Torchserve

Latest version: v0.11.0

Safety actively analyzes 630254 Python packages for vulnerabilities to keep your Python projects secure.

Page 4 of 7

0.8.2

Not secure

This is the release of TorchServe v0.8.2.

Security
+ Updated snakeyaml version to v2 2523 nskool
+ Added warning about model allowed urls when default value is applied 2534 namannandan

Custom metrics backwards compatibility
+ `add_metric` is now backwards compatible with versions [< v0.6.1] but the default metric type is inferred to be `COUNTER`. If the metric is of a different type, it will need to be specified in the call to `add_metric` as follows:
`metrics.add_metric(name='GenericMetric', value=10, unit='count', dimensions=[...], metric_type=MetricTypes.GAUGE)`
+ When upgrading from versions [v0.6.1 - v0.8.1] to v0.8.2, replace the call to `add_metric` with `add_metric_to_cache`.
+ All custom metrics updated in the custom handler will need to be included in the metrics configuration file for them to be emitted by Torchserve. This is shown [here](https://github.com/pytorch/serve/blob/58eb2d2c79cf1cf711abf9ffea5678420a5ff65a/docs/metrics.md#central-metrics-yaml-file-definition).
+ A detailed [upgrade guide](https://github.com/pytorch/serve/blob/04e0b37dafbd9f98a60d040bbc36f64016fc2c8d/docs/metrics.md#backwards-compatibility-warnings-and-upgrade-guide) is included in the [metrics documentation](https://github.com/pytorch/serve/blob/04e0b37dafbd9f98a60d040bbc36f64016fc2c8d/docs/metrics.md).

New Features
+ Supported KServe GPRC v2 2176 jagadeeshi2i
+ Supported K8S session affinity 2519 jagadeeshi2i

New Examples
1. Example LLama v2 70B chat using HuggingFace Accelerate 2494 lxning HamidShojanazeri agunapal

2. large model example OPT-6.7B on Inferentia2 2399 namannandan
- This example demonstrates how NeuronX compiles the model , detects neuron core availability and runs the inference.

3. DeepSpeed deferred init with OPT-30B 2419 agunapal
- This PR added feature `deferred model init` in [OPT-30B example](https://github.com/pytorch/serve/tree/master/examples/large_models/deepspeed) by leveraging DeepSpeed new version.
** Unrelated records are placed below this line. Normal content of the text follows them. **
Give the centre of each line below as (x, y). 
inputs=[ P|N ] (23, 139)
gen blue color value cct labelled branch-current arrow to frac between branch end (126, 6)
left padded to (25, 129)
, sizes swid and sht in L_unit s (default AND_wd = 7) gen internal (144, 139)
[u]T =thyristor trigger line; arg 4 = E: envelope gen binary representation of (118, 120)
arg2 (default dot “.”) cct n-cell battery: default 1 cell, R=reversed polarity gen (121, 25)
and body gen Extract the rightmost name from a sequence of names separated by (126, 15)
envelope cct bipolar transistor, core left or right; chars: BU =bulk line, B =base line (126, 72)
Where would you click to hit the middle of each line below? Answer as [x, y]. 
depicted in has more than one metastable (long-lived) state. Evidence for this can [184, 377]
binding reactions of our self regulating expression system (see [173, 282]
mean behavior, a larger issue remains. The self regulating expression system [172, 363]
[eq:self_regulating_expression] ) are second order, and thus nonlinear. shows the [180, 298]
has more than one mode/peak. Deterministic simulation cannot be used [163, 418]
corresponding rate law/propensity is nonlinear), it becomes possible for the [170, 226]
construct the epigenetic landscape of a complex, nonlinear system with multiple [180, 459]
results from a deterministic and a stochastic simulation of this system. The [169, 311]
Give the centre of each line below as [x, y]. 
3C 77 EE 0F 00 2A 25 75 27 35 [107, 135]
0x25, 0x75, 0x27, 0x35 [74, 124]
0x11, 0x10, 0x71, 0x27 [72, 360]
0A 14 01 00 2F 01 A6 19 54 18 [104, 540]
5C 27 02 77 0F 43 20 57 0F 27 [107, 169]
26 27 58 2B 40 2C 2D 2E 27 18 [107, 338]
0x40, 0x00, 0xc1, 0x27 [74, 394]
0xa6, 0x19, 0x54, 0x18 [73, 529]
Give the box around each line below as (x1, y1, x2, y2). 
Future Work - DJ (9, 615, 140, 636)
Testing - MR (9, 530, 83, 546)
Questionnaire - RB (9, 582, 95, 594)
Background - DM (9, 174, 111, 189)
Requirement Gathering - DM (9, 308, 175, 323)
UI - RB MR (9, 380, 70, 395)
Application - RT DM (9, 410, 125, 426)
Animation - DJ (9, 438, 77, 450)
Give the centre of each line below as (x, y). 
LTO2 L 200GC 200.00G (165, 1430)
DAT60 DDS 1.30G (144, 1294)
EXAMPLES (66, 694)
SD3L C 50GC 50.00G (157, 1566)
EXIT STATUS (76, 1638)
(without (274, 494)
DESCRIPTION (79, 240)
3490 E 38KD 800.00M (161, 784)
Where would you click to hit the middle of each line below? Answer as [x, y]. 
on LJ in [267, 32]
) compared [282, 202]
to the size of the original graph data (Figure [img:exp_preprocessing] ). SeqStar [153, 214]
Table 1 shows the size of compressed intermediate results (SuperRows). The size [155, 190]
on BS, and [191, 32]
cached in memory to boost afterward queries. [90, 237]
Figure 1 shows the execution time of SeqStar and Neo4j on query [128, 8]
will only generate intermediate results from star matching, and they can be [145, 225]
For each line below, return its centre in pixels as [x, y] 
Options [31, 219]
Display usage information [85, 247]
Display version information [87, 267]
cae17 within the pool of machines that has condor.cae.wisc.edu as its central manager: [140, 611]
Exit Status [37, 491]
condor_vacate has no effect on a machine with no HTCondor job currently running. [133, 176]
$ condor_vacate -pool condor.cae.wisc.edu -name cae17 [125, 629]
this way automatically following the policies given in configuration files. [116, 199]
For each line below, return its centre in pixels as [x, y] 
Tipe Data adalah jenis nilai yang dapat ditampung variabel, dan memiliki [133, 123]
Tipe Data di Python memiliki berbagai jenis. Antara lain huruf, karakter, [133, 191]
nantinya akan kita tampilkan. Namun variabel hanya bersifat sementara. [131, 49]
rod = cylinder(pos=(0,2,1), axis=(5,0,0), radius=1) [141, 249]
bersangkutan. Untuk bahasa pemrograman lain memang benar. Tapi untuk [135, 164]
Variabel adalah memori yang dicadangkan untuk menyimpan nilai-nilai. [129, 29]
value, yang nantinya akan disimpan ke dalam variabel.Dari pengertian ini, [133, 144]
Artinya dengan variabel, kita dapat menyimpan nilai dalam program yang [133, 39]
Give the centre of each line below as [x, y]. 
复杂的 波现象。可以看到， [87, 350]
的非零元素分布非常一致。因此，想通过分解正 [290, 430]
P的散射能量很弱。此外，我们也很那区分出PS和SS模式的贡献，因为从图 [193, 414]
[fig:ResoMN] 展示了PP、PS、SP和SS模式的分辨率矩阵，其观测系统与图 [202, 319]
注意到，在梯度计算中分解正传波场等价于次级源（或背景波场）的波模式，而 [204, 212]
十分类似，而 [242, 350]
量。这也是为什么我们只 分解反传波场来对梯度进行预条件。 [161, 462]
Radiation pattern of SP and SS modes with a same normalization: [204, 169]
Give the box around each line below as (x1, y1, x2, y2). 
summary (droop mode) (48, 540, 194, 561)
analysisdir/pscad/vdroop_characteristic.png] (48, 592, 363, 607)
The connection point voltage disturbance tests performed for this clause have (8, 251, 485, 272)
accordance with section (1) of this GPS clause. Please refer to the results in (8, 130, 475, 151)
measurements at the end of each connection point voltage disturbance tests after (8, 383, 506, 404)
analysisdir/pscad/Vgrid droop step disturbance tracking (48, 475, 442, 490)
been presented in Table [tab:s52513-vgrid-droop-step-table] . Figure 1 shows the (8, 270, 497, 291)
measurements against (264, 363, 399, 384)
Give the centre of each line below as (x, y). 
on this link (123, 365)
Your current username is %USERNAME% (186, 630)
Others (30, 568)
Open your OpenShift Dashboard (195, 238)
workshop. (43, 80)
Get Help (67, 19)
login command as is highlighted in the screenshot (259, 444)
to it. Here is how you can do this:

This feature is able to significantly reduce model loading latency.

4. Torch TensorRT example 2483 agunapal
- This PR uses Resnet-50 as an example to demonstrate Torch TensorRT.

5. K8S mnist example using minikube 2323 agunapal
- This example shows how to use a pre-trained custom MNIST model to performing real time Digit recognition via K8S.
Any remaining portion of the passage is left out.